Segment Start: Extracted data

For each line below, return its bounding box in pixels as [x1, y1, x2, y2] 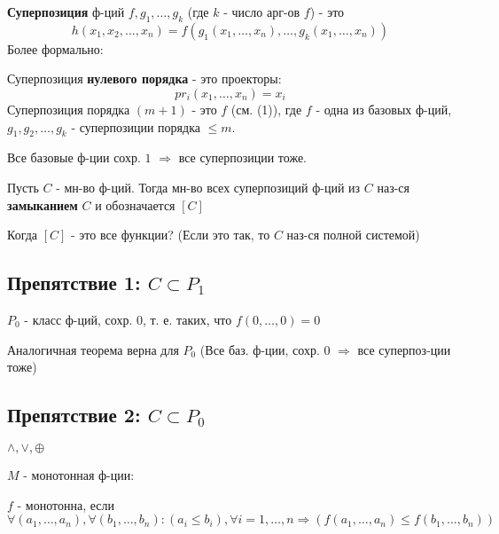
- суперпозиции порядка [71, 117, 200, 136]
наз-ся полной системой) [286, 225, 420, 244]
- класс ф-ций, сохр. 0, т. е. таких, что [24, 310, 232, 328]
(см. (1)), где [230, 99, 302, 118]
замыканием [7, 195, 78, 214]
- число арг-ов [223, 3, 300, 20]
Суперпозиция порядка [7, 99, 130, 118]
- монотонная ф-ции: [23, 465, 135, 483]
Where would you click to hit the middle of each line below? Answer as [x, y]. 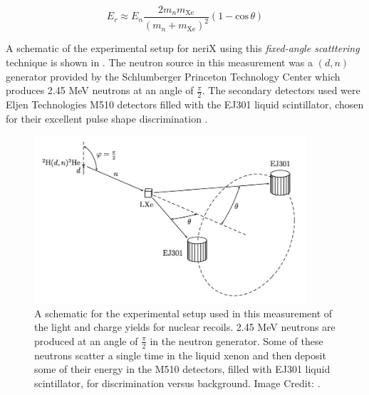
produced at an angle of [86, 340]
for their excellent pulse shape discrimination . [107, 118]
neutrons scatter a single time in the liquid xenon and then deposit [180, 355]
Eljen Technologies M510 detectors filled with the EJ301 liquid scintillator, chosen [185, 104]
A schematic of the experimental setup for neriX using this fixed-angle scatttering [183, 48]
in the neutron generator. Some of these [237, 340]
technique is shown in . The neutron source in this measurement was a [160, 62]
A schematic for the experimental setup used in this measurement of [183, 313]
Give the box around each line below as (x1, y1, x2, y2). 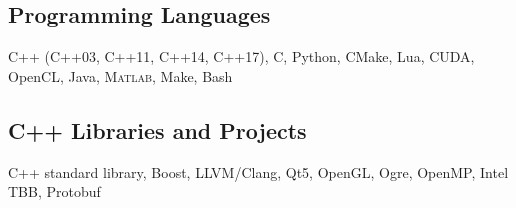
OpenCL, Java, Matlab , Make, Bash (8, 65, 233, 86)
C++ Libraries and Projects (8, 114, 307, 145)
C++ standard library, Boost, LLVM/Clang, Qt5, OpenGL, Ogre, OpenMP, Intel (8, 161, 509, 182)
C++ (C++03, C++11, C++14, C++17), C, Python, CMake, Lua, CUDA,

Segment End: Extracted data
Segment Start: Extracted data

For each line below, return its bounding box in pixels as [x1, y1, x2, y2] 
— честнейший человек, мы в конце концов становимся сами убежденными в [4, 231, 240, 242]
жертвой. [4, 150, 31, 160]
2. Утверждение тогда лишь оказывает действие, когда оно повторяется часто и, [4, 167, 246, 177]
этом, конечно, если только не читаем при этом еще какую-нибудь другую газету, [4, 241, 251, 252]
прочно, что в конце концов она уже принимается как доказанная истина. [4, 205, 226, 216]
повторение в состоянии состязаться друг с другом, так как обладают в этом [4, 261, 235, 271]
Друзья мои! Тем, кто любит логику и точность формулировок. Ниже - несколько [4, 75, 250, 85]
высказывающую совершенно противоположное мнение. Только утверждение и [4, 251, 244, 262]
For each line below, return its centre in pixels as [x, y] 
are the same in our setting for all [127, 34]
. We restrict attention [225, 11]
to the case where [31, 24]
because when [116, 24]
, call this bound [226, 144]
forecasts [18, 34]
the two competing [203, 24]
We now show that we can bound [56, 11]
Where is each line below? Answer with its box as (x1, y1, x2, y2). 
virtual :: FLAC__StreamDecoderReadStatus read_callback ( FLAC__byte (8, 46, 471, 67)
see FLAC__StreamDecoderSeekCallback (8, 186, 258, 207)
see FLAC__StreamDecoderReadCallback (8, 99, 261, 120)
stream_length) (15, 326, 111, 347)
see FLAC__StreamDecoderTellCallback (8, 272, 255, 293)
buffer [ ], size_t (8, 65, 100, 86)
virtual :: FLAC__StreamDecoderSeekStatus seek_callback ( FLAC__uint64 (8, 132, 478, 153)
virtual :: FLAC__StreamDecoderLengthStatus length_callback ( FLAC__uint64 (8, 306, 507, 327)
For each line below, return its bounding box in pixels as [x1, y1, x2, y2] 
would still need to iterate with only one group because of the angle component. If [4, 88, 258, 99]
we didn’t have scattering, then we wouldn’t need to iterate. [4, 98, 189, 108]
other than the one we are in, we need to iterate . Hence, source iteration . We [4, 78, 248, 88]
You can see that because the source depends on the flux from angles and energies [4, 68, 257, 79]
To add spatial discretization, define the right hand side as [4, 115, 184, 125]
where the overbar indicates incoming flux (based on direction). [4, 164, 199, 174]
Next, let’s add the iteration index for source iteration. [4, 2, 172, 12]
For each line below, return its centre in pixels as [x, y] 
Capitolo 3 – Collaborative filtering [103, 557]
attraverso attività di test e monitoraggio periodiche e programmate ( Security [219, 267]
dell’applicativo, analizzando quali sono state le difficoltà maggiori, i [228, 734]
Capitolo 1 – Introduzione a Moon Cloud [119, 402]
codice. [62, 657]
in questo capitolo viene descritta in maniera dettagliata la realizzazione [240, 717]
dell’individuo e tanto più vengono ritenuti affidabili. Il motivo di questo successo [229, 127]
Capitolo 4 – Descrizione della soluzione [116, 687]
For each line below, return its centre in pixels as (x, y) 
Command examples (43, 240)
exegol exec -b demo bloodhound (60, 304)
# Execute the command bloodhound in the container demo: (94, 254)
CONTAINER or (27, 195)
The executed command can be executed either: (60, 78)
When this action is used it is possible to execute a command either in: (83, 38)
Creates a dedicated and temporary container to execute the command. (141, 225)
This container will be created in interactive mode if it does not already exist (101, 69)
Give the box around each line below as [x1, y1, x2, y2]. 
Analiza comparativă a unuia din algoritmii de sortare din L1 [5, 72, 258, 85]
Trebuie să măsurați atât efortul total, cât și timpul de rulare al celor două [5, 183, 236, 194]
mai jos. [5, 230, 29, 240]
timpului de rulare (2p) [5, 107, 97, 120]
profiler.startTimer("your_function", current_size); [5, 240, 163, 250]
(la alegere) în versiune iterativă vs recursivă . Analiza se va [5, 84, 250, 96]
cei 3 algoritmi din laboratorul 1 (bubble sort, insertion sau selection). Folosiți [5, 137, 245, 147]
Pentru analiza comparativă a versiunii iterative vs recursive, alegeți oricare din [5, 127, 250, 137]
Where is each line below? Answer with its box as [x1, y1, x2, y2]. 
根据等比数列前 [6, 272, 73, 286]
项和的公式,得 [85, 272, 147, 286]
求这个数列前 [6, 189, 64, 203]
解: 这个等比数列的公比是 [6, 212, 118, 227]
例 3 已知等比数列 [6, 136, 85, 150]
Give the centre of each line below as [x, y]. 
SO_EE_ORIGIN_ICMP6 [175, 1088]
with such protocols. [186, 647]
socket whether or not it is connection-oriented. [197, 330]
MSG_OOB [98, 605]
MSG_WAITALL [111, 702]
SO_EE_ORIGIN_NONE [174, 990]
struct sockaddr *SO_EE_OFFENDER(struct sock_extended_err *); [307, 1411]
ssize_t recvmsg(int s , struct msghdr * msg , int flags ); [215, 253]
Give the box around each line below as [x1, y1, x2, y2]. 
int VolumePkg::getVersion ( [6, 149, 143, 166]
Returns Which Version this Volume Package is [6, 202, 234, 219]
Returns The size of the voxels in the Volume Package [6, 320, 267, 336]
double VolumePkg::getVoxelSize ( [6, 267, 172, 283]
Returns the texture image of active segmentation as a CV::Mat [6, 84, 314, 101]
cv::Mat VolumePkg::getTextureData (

Segment End: Extracted data
Segment Start: Extracted data

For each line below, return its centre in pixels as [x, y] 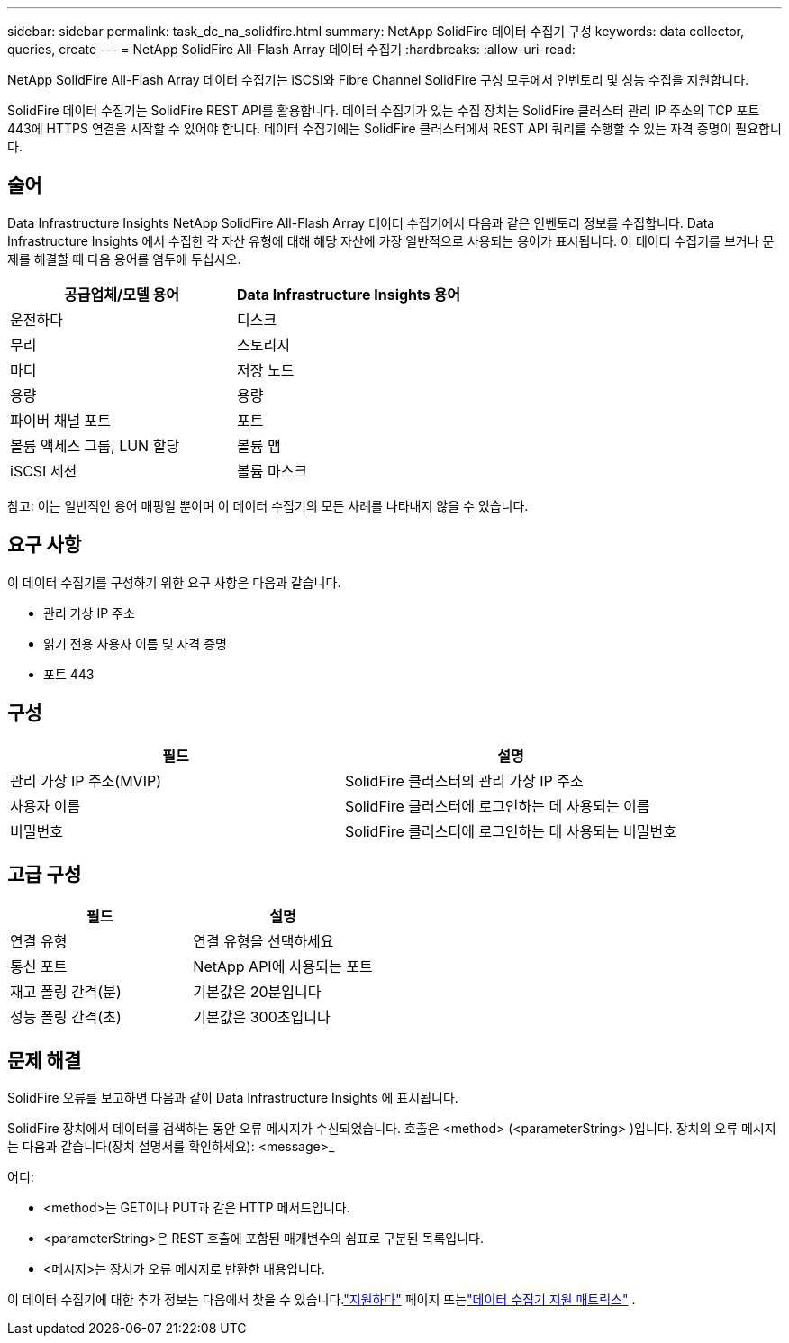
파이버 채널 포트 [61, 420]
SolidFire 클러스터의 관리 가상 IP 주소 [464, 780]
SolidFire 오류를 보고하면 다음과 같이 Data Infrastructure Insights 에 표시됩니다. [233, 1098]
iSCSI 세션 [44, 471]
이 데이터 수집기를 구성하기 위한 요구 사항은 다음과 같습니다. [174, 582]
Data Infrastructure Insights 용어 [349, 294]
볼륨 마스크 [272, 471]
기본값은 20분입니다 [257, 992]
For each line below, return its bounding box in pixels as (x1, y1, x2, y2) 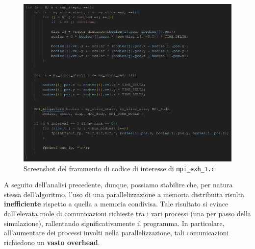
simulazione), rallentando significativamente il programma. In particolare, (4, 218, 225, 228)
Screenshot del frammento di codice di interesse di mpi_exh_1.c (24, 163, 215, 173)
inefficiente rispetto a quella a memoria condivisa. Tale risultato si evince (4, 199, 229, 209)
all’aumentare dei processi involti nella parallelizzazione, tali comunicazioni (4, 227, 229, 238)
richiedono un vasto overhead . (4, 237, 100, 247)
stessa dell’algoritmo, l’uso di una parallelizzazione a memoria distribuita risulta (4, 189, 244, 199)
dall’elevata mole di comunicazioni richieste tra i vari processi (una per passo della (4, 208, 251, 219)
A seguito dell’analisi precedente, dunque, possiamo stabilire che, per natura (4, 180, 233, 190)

Segment End: Extracted data

In the entries above, one line contains "Capitolo 4 –" and another contains "The executed command". Reproduce exactly those two lines and the lines between them, nothing else.

## Answer area
Capitolo 4 – Descrizione della soluzione [116, 687]
For each line below, return its centre in pixels as (x, y) 
Command examples (43, 240)
exegol exec -b demo bloodhound (60, 304)
# Execute the command bloodhound in the container demo: (94, 254)
CONTAINER or (27, 195)
The executed command can be executed either: (60, 78)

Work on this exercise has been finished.